## Data excerpts

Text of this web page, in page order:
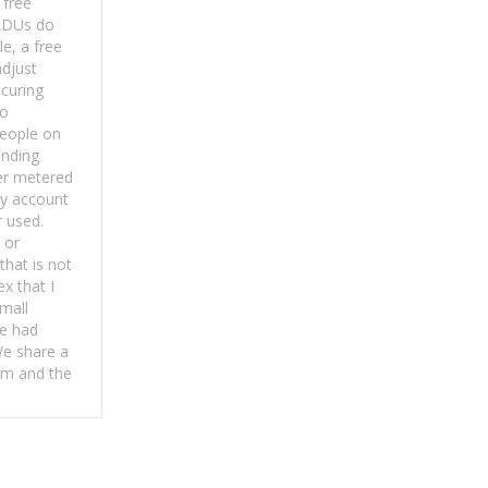
do
a free
on
metered
account
or
is not
that I
had
share a
and the
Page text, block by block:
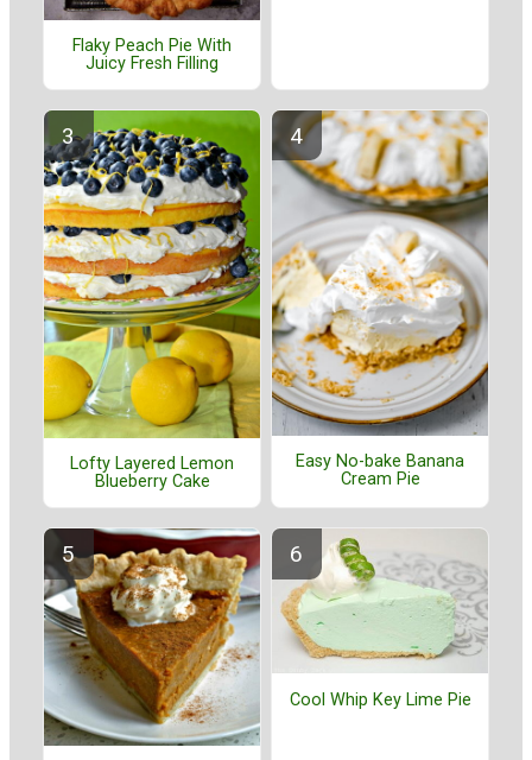
Flaky Peach Pie With
Juicy Fresh Filling
Lofty Layered Lemon
Blueberry Cake
Easy No-bake Banana
Cream Pie
Cool Whip Key Lime Pie
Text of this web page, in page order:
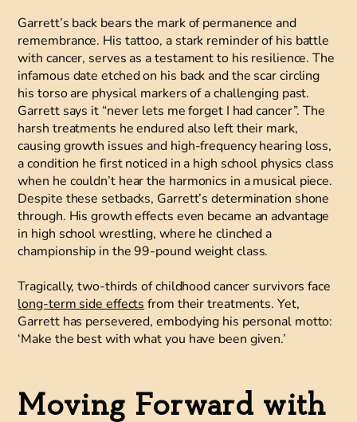
Garrett’s back bears the mark of permanence and
remembrance. His tattoo, a stark reminder of his battle
with cancer, serves as a testament to his resilience. The
infamous date etched on his back and the scar circling
his torso are physical markers of a challenging past.
Garrett says it “never lets me forget I had cancer”. The
harsh treatments he endured also left their mark,
causing growth issues and high-frequency hearing loss,
a condition he first noticed in a high school physics class
when he couldn’t hear the harmonics in a musical piece.
Despite these setbacks, Garrett’s determination shone
through. His growth effects even became an advantage
in high school wrestling, where he clinched a
championship in the 99-pound weight class.
Tragically, two-thirds of childhood cancer survivors face
long-term side effectsfrom their treatments. Yet,
Garrett has persevered, embodying his personal motto:
‘Make the best with what you have been given.’
Moving Forward with
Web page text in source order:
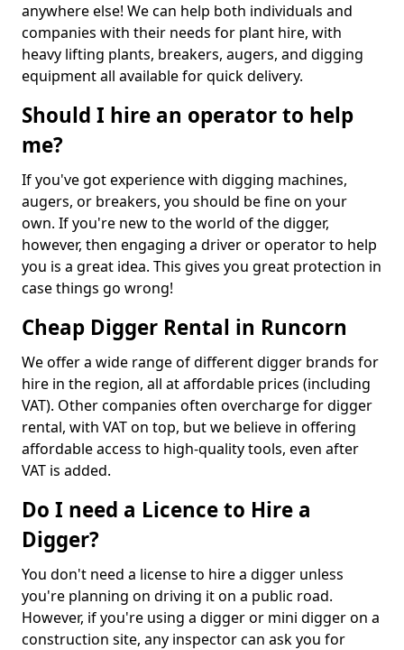
anywhere else! We can help both individuals and
companies with their needs for plant hire, with
heavy lifting plants, breakers, augers, and digging
equipment all available for quick delivery.
Should I hire an operator to help
me?
If you've got experience with digging machines,
augers, or breakers, you should be fine on your
own. If you're new to the world of the digger,
however, then engaging a driver or operator to help
you is a great idea. This gives you great protection in
case things go wrong!
Cheap Digger Rental in Runcorn
We offer a wide range of different digger brands for
hire in the region, all at affordable prices (including
VAT). Other companies often overcharge for digger
rental, with VAT on top, but we believe in offering
affordable access to high-quality tools, even after
VAT is added.
Do I need a Licence to Hire a
Digger?
You don't need a license to hire a digger unless
you're planning on driving it on a public road.
However, if you're using a digger or mini digger on a
construction site, any inspector can ask you for
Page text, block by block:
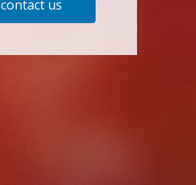
contact us
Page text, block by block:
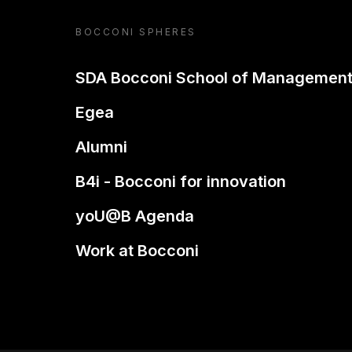
BOCCONI SPHERES
SDA Bocconi School of Management
Egea
Alumni
B4i - Bocconi for innovation
yoU@B Agenda
Work at Bocconi
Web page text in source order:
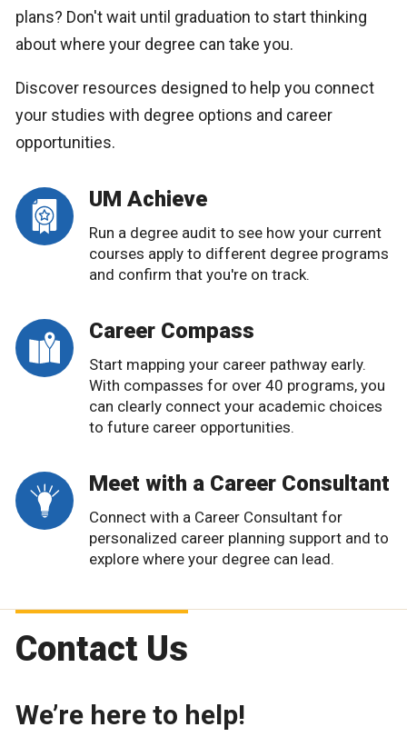
plans? Don't wait until graduation to start thinking
about where your degree can take you.
Discover resources designed to help you connect
your studies with degree options and career
opportunities.
UM Achieve
Run a degree audit to see how your current
courses apply to different degree programs
and confirm that you're on track.
Career Compass
Start mapping your career pathway early.
With compasses for over 40 programs, you
can clearly connect your academic choices
to future career opportunities.
Meet with a Career Consultant
Connect with a Career Consultant for
personalized career planning support and to
explore where your degree can lead.
Contact Us
We’re here to help!
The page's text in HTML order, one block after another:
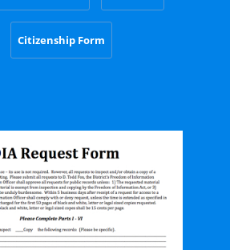
Citizenship Form
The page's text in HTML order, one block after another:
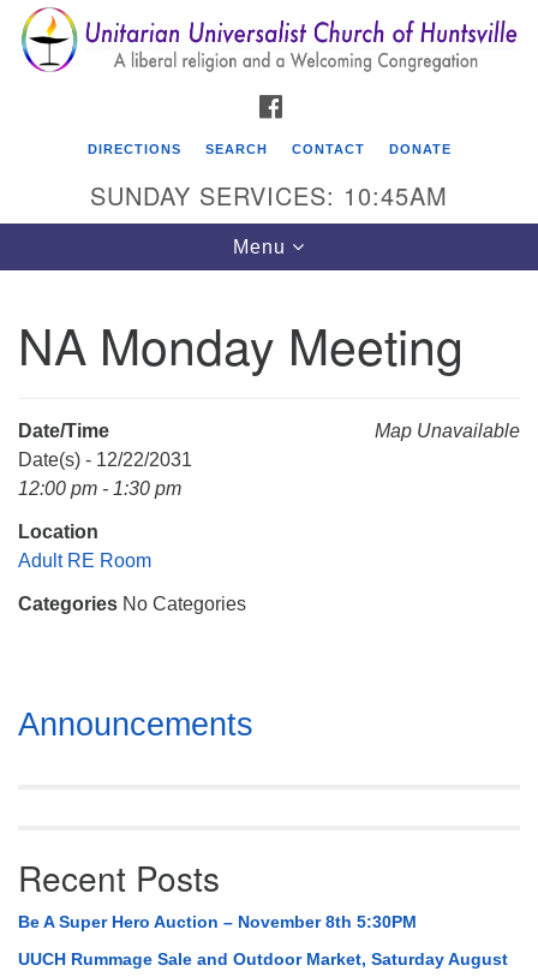
Search
for:
Search
Google
Map
Unitarian Universalist Church of Huntsville
Mail To:
Huntsville, AL 35814
DIRECTIONS SEARCH CONTACT DONATE
SUNDAY SERVICES: 10:45AM
Toggle
navigation
Menu
NA Monday Meeting
Map Unavailable
Date/Time
Date(s) - 12/22/2031
12:00 pm - 1:30 pm
Location
Adult RE Room
Categories No Categories
Section
Navigation
Announcements
Recent Posts
Be A Super Hero Auction – November 8th 5:30PM
UUCH Rummage Sale and Outdoor Market, Saturday August

## What you should do
Look above for the line with "your studies with degree options and career", then give again exactly every line from there through the line with "DIRECTIONS SEARCH CONTACT DONATE", skipping the pictures.

## Solved problem
your studies with degree options and career
opportunities.
UM Achieve
Run a degree audit to see how your current
courses apply to different degree programs
and confirm that you're on track.
Career Compass
Start mapping your career pathway early.
With compasses for over 40 programs, you
can clearly connect your academic choices
to future career opportunities.
Meet with a Career Consultant
Connect with a Career Consultant for
personalized career planning support and to
explore where your degree can lead.
Contact Us
We’re here to help!
The page's text in HTML order, one block after another:
Citizenship Form
The page's text in HTML order, one block after another:
Search
for:
Search
Google
Map
Unitarian Universalist Church of Huntsville
Mail To:
Huntsville, AL 35814
DIRECTIONS SEARCH CONTACT DONATE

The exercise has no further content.